BROKE BY VIDANTE AND THEY CALL IT BLISS     VICTIMIZED BY VIDANTE VULTURES

This is a timeshare tragedy and my story will be told to help other avoid getting trapped in Vidante’s TS sales web of deceit, deception and dastardly deeds!!

So sad to have been suckered by these sharks!!


----------



## Passepartout (Feb 2, 2017)

Since the legal rescission period has expired, you may have difficulty getting out of the contract you signed. If you feel you were defrauded, there may be help from PROFECO, the Mexican consumer protection agency. Use the search function here in TUG to find many many threads about this subject. You are not the first person who has presented this way. MOST IMPORTANTLY- DO NOT sign up with ANY 'Get you out of your timeshare' outfit. They will take your money and you'll still have the timeshare.

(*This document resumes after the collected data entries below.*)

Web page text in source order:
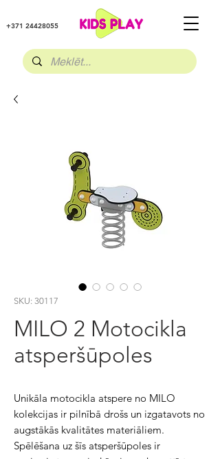
+371 24428055
SKU: 30117
MILO 2 Motocikla
atsperšūpoles
Unikāla motocikla atspere no MILO
kolekcijas ir pilnībā drošs un izgatavots no
augstākās kvalitātes materiāliem.
Spēlēšana uz šīs atsperšūpoles ir
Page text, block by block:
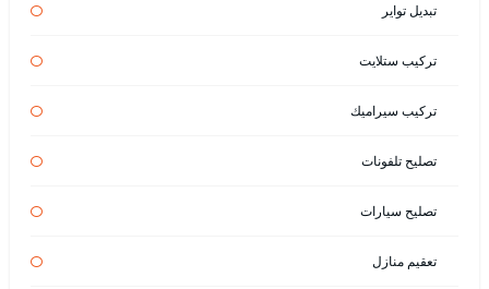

Also search for customerservice@vidanta.mx (I think). They answer as 'Karen Rose'. Others have come back and asked us to delete derogatory posts as 'they have come to an amicable agreement', so I know they have broad power to modify contracts. 

We wish you well, and hope you can get some satisfaction. We are fully aware of their sales practices, and also that there is a short 'cooling off' period and they make sure you are kept too busy and happy to read the contract, when in fact, THAT's what you should be doing.

Keep us informed, Michelle. It won't be easy. They will play hard-ball.

Jim


----------



## Ty1on (Feb 2, 2017)

"They told me to contact the resort and ask them to send me the info that they told me verbally in writing." - This is a euphemistic way of telling you that if it isn't in the contract, it isn't an agreement.  My interpretation of this is that the cc company is telling you that the dispute has failed or will fail.

Never pay any upfront fees to anyone, no matter what they promise.  Don't be offended, but you've already fallen for a Mexican timeshare and scammers see you as a mark because of that.  Don't throw good money after bad.

And about renting the units, here is my logic:  If it were so easy for you to rent your units at a profit, they wouldn't sell you the timeshare, they would retain all interest and rent exclusively as a resort.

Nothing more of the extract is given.